__ENTRIES SHOWN__.
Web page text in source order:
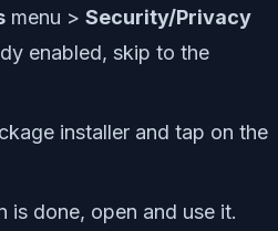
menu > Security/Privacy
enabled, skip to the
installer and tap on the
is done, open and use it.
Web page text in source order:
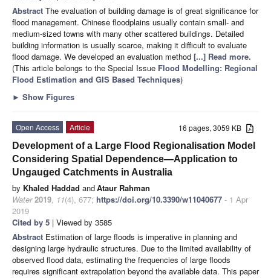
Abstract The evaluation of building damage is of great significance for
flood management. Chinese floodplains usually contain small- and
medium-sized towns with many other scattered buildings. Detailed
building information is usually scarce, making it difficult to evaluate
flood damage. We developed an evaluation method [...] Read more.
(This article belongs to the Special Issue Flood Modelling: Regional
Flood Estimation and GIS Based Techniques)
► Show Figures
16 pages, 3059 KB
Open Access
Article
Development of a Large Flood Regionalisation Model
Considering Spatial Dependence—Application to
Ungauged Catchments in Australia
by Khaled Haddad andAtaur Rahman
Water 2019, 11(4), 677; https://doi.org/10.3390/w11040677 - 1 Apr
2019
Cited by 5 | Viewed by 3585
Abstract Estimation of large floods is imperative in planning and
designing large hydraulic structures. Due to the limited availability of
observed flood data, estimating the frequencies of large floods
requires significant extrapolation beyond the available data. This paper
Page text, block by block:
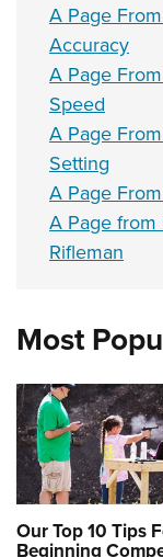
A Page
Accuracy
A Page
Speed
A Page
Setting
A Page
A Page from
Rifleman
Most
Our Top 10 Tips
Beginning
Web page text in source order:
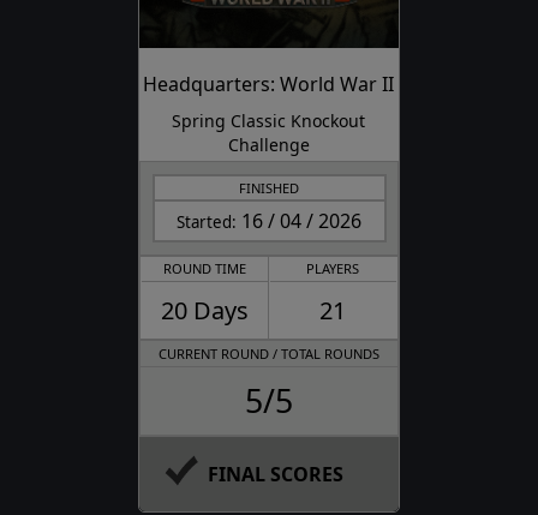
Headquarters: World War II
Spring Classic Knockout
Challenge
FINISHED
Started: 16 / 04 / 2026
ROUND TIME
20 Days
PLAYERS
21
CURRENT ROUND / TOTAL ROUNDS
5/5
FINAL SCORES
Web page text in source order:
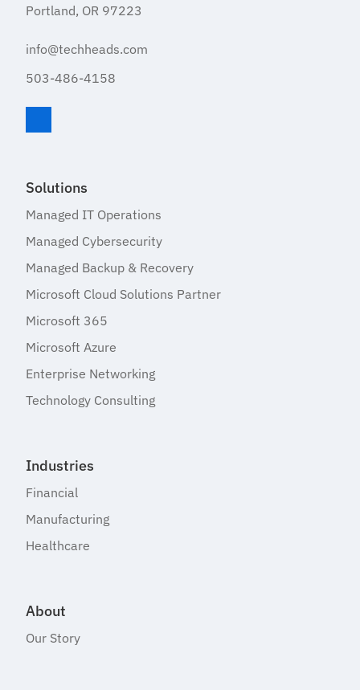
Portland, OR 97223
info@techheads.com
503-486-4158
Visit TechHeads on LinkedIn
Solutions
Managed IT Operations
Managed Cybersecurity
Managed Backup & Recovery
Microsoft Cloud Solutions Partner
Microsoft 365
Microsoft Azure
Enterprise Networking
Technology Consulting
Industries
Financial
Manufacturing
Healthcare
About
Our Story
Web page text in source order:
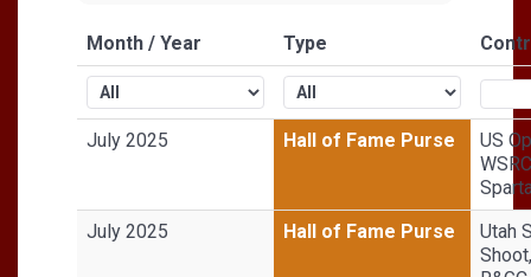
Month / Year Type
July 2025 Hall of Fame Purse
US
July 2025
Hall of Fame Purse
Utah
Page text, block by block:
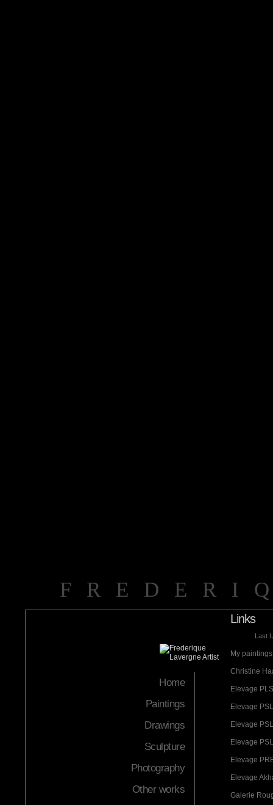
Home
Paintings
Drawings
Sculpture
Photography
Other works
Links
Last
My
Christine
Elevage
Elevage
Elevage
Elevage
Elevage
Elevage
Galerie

__WHAT TO WORK ON__. The result should be the full material above, word for word, with its pictures omitted.

__REPLY TO THE EXERCISE__.
Web page text in source order:
menu > Security/Privacy
enabled, skip to the
installer and tap on the
is done, open and use it.
Web page text in source order:
Abstract The evaluation of building damage is of great significance for
flood management. Chinese floodplains usually contain small- and
medium-sized towns with many other scattered buildings. Detailed
building information is usually scarce, making it difficult to evaluate
flood damage. We developed an evaluation method [...] Read more.
(This article belongs to the Special Issue Flood Modelling: Regional
Flood Estimation and GIS Based Techniques)
► Show Figures
16 pages, 3059 KB
Open Access
Article
Development of a Large Flood Regionalisation Model
Considering Spatial Dependence—Application to
Ungauged Catchments in Australia
by Khaled Haddad andAtaur Rahman
Water 2019, 11(4), 677; https://doi.org/10.3390/w11040677 - 1 Apr
2019
Cited by 5 | Viewed by 3585
Abstract Estimation of large floods is imperative in planning and
designing large hydraulic structures. Due to the limited availability of
observed flood data, estimating the frequencies of large floods
requires significant extrapolation beyond the available data. This paper
Page text, block by block:
A Page
Accuracy
A Page
Speed
A Page
Setting
A Page
A Page from
Rifleman
Most
Our Top 10 Tips
Beginning
Web page text in source order:
Headquarters: World War II
Spring Classic Knockout
Challenge
FINISHED
Started: 16 / 04 / 2026
ROUND TIME
20 Days
PLAYERS
21
CURRENT ROUND / TOTAL ROUNDS
5/5
FINAL SCORES
Web page text in source order:
Portland, OR 97223
info@techheads.com
503-486-4158
Visit TechHeads on LinkedIn
Solutions
Managed IT Operations
Managed Cybersecurity
Managed Backup & Recovery
Microsoft Cloud Solutions Partner
Microsoft 365
Microsoft Azure
Enterprise Networking
Technology Consulting
Industries
Financial
Manufacturing
Healthcare
About
Our Story
Web page text in source order:
Month / Year Type
July 2025 Hall of Fame Purse
US
July 2025
Hall of Fame Purse
Utah
Page text, block by block:
Home
Paintings
Drawings
Sculpture
Photography
Other works
Links
Last
My
Christine
Elevage
Elevage
Elevage
Elevage
Elevage
Elevage
Galerie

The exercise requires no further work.